In Korea, big smuggling ports included Pusan. Products included ginseng. Taipei was important, too.
Try Googling < smuggling Tokugawa Russia> , < smuggling Satsuma Japan > , and so on.
I haven't read them, but articles that turn up include the following:
The Satsuma-Ryukyu Trade and the Tokugawa Seclusion Policy
Robert K. Sakai
Journal of Asian Studies, Vol. 23, No. 3 (May, 1964), pp. 391-403
doi:10.2307/2050758
Some Aspects of Japan Sea Shipping and Trade in the Tokugawa Period, 1603-1867
Robert G. Flershem
Proceedings of the American Philosophical Society, Vol. 110, No. 3 (Jun. 27, 1966), pp. 182-226
and
http://www.aasianst.org/absts/2004ab...n/sessions.htm
QUOTE
Where Were the Pirates? The Significance of Satsuma’s Commercial Networks in Nineteenth-Century Japanese Foreign Relations
Robert Hellyer, Allegheny College
Nineteenth-century Japan is usually portrayed as plagued by poor coastal defenses and widespread political and social unrest, factors that contributed to the profound political change of the Meiji Restoration of 1868. Yet while Japan was certainly weak and disunited, it was remarkably free of piracy, a scourge that afflicted the Chinese coastline in the same period. Why was this case?
Historians normally explore such defensive and foreign policy questions by examining the actions of the central authority, the Tokugawa shogunate. This paper challenges this focus on central agency and instead suggests that the Satsuma domain played a crucial foreign relations role, as illustrated by its commercial networks that prevented the rise of coastal piracy.

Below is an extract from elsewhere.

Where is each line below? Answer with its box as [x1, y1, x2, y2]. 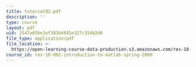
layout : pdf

In the early nineteenth century, Satsuma developed a broad commercial network by first placing coastal smuggling with Chinese merchant vessels under its direct control, thereby providing smugglers a "legitimate" outlet that mitigated their transformation into pirates. In subsequent decades, Satsuma further expanded this network by forming new domestic connections and by exploring commercial ties with Asian and Western states. All told, Satsuma’s commercial activities demonstrate that the domain often exercised more control over foreign trade and coastal defense than the shogunate. In a broader sense, Satsuma’s key role in foreign relations also suggests new ways to explore the power relationships between domains and the shogunate that helped define the wider political culture of nineteenth-century Japan.
END QUOTE
Hellyer's dissertation is "A Tale of Two Domains: Satsuma, Tsushima and Foreign Relations in Late Edo Period Japan" (Stanford, 2001). You can usually buy recent dissertations in PDF format through University Microforms.